While the case before the high court is a facial challenge to the law, the handful of enforcement actions brought since it went into effect on Jan. 1, 2008, illuminate the debate.

Three cases have been filed, all in Maricopa County—home to Phoenix and Scottsdale. In one, a Phoenix sandwich outlet, Danny’s Subway, rehired a worker in 2008 after being informed by federal agents that the employee was not authorized to work. The sandwich chain agreed to a settlement in which it closed that location on Easter and Thanksgiving Day this year.

The two other cases focus on Maricopa County Sheriff Joseph M. Arpaio, known for his tough immigration enforcement. Arpaio conducts investigations for unauthorized aliens at workplaces, citing the need to combat identity theft and other laws. A raid at a Phoenix water park turned up 10 unauthorized aliens. The Maricopa County Attorney’s Office then built a case against the employer over the repeated hiring of one such undocumented worker. The water park’s parent company settled the case last year, although the park had shut down by that time for unrelated reasons.

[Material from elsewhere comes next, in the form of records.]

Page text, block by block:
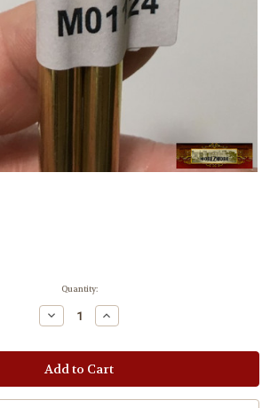
Quantity:
Decrease
Quantity:
Increase
Quantity:
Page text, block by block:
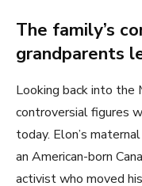
The family’s
grandparents
Looking back into the
controversial figures
today. Elon’s
an American-born
activist who moved
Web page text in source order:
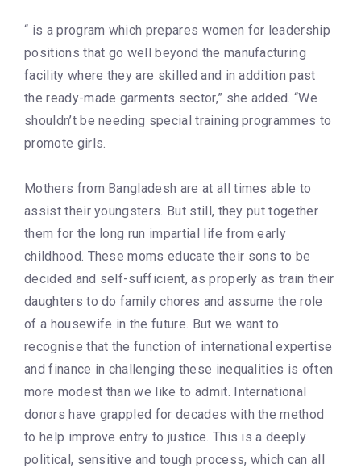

In the only pending case, a January 2009 raid led by Arpaio at the Scottsdale Art Factory, a furniture manufacturer and showroom, turned up an undocumented Mexican national who voluntarily returned to Mexico. The man came back, and the business allegedly sought to evade the law by hiring him as an independent contractor. County attorneys are seeking to suspend the company’s license for 10 days and impose other sanctions under the state immigration law.

Julie A. Pace, a Phoenix lawyer who represents the Scottsdale Art Factory, says the defendants deny breaking the law.

But Peter Spaw, the deputy Maricopa County attorney who is overseeing the case, says he believes the Arizona employer-sanctions law will ultimately provide a deterrent effect.

“We’re just deciding that if you knowingly or intentionally employ unauthorized aliens, then you’re not going to be able to do business in the state of Arizona,” Spaw says.